La réversion enfin, dont les conditions diffèrent nettement entre les deux systèmes. Un frontalier dont le conjoint dépend de ses droits a intérêt à connaître ces règles avant de choisir sa date de liquidation, et non après.
Sources et références.
- CNAP — Caisse nationale d'assurance pension du Luxembourg
- Règlement (CE) n° 883/2004 du Parlement européen et du Conseil du 29 avril 2004 sur la coordination des systèmes de sécurité sociale
- Règlement (CE) n° 987/2009 fixant les modalités d'application du règlement (CE) n° 883/2004
- Cleiss — Centre des liaisons européennes et internationales de sécurité sociale
Questions fréquentes.
À quel âge peut-on liquider une pension luxembourgeoise ?
La pension de vieillesse anticipée est ouverte dès 57 ans sous condition de stage, et dès 60 ans dans des conditions élargies. La pension de vieillesse de droit commun est due à 65 ans. Ces âges sont plus favorables que les âges français, ce qui crée fréquemment un décalage entre les deux liquidations.
Faut-il déposer une demande dans chaque pays ?
Non. Le règlement (CE) n° 883/2004 organise une demande unique : le dossier déposé dans le pays de résidence est transmis aux institutions des autres États concernés. En pratique, cette transmission demande à être suivie, et les délais d'instruction luxembourgeois et français ne coïncident pas.
Les périodes françaises comptent-elles pour le stage luxembourgeois ?

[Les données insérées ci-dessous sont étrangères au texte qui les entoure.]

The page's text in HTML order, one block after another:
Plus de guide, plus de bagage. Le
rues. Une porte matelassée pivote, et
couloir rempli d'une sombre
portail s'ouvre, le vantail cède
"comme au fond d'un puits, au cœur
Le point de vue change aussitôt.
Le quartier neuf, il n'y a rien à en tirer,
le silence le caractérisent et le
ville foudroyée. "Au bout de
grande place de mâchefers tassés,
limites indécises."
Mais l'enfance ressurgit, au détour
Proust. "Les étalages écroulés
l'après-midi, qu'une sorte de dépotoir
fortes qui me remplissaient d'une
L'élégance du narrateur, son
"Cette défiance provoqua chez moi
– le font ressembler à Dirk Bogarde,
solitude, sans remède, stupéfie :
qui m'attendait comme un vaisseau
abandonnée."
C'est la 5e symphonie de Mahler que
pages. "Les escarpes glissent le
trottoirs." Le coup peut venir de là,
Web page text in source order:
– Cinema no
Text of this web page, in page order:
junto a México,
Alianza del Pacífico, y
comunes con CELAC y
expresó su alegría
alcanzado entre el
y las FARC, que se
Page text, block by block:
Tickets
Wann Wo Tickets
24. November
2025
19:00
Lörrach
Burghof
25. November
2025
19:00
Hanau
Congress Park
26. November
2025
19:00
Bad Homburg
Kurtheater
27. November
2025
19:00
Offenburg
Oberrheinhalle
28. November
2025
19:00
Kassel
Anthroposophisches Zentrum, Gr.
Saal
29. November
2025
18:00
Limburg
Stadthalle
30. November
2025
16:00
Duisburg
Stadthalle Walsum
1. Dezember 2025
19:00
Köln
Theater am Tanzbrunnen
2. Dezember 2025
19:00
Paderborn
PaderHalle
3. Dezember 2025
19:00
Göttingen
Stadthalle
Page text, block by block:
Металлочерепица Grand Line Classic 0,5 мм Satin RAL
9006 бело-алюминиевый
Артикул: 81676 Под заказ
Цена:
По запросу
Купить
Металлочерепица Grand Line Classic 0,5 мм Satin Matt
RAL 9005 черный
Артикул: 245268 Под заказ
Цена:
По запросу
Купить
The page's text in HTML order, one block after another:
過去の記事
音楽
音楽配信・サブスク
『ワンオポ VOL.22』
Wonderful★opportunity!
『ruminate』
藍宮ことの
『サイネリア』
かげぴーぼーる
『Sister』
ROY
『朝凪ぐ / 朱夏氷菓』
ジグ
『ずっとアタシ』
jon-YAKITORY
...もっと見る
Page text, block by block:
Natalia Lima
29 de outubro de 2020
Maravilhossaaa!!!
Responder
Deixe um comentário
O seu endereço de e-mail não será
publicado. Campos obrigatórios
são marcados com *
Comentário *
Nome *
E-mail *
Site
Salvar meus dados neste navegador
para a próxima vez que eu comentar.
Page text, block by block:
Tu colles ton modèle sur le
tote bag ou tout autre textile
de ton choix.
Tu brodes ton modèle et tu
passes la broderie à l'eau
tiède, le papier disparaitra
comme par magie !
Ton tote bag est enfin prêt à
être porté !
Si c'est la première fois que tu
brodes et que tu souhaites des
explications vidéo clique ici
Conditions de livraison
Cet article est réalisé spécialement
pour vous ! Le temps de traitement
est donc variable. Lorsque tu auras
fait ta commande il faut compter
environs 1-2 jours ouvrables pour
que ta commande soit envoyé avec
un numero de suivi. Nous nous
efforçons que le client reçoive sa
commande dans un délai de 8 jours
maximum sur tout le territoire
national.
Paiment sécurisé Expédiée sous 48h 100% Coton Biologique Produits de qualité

Oui, par le mécanisme de totalisation. Les périodes d'assurance accomplies en France sont prises en compte pour vérifier que les conditions de durée sont remplies au Luxembourg. Chaque pays ne verse ensuite que la part correspondant à ses propres périodes : c'est le calcul au prorata.
Une pension luxembourgeoise est-elle imposée en France ?
La convention fiscale entre la France et le Luxembourg détermine l'État d'imposition selon la nature de la pension et la résidence du bénéficiaire. Ce point relève d'une analyse fiscale distincte du calcul des droits : nous le signalons systématiquement sans nous y substituer.
Que devient l'assurance maladie après la liquidation ?
L'affiliation maladie du retraité frontalier dépend des pensions perçues et du pays de résidence, selon des règles de coordination propres. C'est un point à traiter en même temps que la retraite, car il conditionne la couverture santé à partir de la date d'effet.
Quelle est la principale erreur sur ces dossiers ?
Liquider les deux pensions à la même date par simple commodité. Les âges d'ouverture diffèrent, les conditions de taux plein aussi. Une liquidation luxembourgeoise anticipée combinée à une poursuite d'activité en France, ou l'inverse, produit des résultats très différents selon l'ordre et le calendrier retenus.